Deltalake
An open format storage layer for your lakehouses
Delta Lake is an open source storage layer that enables building a Lakehouse architecture on top of data lakes. It provides functionalities to data in the data lake that only exist in data warehouses. When combined with cloud storage, Databricks and Delta Lake lead to the formation of a Lakehouse. A Lakehouse simply provides the best of both worlds – data lakes and data warehouses. In today's world, a Lakehouse provides the same set of capabilities as a traditional data warehouse and at a much lower cost. This is made possible due to cheap cloud storage such as Azure Data Lake/S3, Spark as the processing engine, and data being stored in the Delta Lake format.
Delta Lake guarantees data atomicity, consistency, isolation, and durability in the lake. In short, a Delta Lake is ACID compliant. In addition to providing ACID transactions, scalable metadata handling, and more, Delta Lake runs on an existing data lake and is compatible with Apache Spark APIs. Delta Lake also offers unifies streaming and batch data processing on top of existing data lakes, such as S3 and HDFS.
There are a few methods of getting started with Delta Lake. Databricks offers notebooks along with compatible Apache Spark APIs to create and manage Delta Lakes.
Specifically, Delta Lake offers:
- ACID transactions on Spark: Serializable isolation levels ensure that readers never see inconsistent data.
- Scalable metadata handling: Leverages Spark distributed processing power to handle all the metadata for petabyte-scale tables with billions of files at ease.
- Streaming and batch unification: A table in Delta Lake is a batch table as well as a streaming source and sink. Streaming data ingest, batch historic backfill, interactive queries all just work out of the box.
- Schema enforcement: Automatically handles schema variations to prevent insertion of bad records during ingestion.
- Time travel: Data versioning enables rollbacks, full historical audit trails, and reproducible machine learning experiments.
- Upserts and deletes: Supports merge, update and delete operations to enable complex use cases like change-data-capture, slowly-changing-dimension (SCD) operations, streaming upserts, and so on.
An open-source storage format that brings ACID transactions to Apache Spark™ and big data workloads.
- Open format: Stored as Parquet format in blob storage.
- ACID Transactions: Ensures data integrity and read consistency with complex, concurrent data pipelines.

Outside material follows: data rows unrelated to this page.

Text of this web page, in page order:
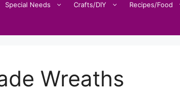
Special Needs Crafts/DIY Recipes/Food
Wreaths
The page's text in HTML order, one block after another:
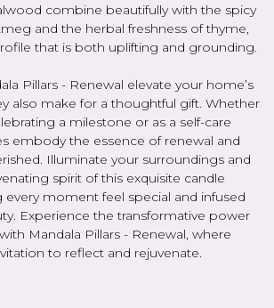
combine beautifully with the spicy
and the herbal freshness of thyme,
that is both uplifting and grounding.
Pillars - Renewal elevate your home’s
also make for a thoughtful gift. Whether
a milestone or as a self-care
embody the essence of renewal and
Illuminate your surroundings and
spirit of this exquisite candle
moment feel special and infused
Experience the transformative power
Mandala Pillars - Renewal, where
to reflect and rejuvenate.
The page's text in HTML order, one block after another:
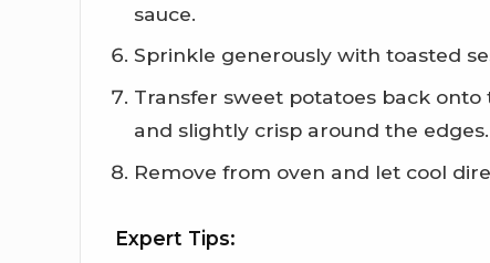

- Schema Enforcement and Evolution: Ensures data cleanliness by blocking writes with unexpected.
- Audit History: History of all the operations that happened in the table.
- Time Travel: Query previous versions of the table by time or version number.
- Deletes and upserts: Supports deleting and upserting into tables with programmatic APIs.
- Scalable Metadata management: Able to handle millions of files are scaling the metadata operations with Spark.
- Unified Batch and Streaming Source and Sink: A table in Delta Lake is both a batch table, as well as a streaming source and sink. Streaming data ingest, batch historic backfill, and interactive queries all just work out of the box.
Watch these videos:
- https://www.youtube.com/watch?v=yumysN3XwbQ
- https://www.youtube.com/watch?v=PftRBoqjhZM
- https://www.youtube.com/watch?v=BMO90DI82Dc
- https://www.youtube.com/watch?v=H5nMHhlh5N0
- https://www.youtube.com/watch?v=fApTba65Dnk
Why an ACID Delta Lake
There are many advantages to introducing Delta Lake into a modern cloud data architecture. Traditionally, data lakes and Apache Spark are not ACID compliant. Delta Lake introduces this ACID compliance to solve many the following ACID compliance issues:
- Atomicity: Write either all data or nothing. Apache Spark save modes do not utilize any locking and are not atomic. With this, a failed job may leave an incomplete file and may corrupt data. Additionally, a failing job may remove the old file and corrupt the new file. While this seems concerning, Spark does have built-in data frame writer APIs that are not atomic but behave so for append operations. This however does come with performance overhead for use with cloud storage. The currently available Apache Spark save modes include ErrorIfExists, Append, Overwrite, and Ignore.
- Consistency: Data is always in a valid state. If the Spark API writer deletes an old file and creates a new one and the operation is not transactional, then there will always be a period of time when the file does not exist between the deletion of the old file and creation of the new. In that scenario, if the overwrite operation fails, this will result in data loss of the old file. Additionally, the new file may not be created. This is a typical Spark overwrite operation issue related to consistency.
- Isolation: Multiple transactions occur independently without interference. This means that when writing to a dataset, other concurrent reads or writes on the same dataset should not be impacted by the write operation. Typical transactional databases offer multiple isolation levels, such as read uncommitted, read committed, repeatable read, snapshot, and serializable. While Spark has task- and job-level commits, since it lacks atomicity, it does not have isolation types.
- Durability: Committed data is never lost. When Spark does not correctly implement a commit, then it overwrites all the great durability features offered by cloud storage options and either corrupts and/or loses the data. This violates data durability.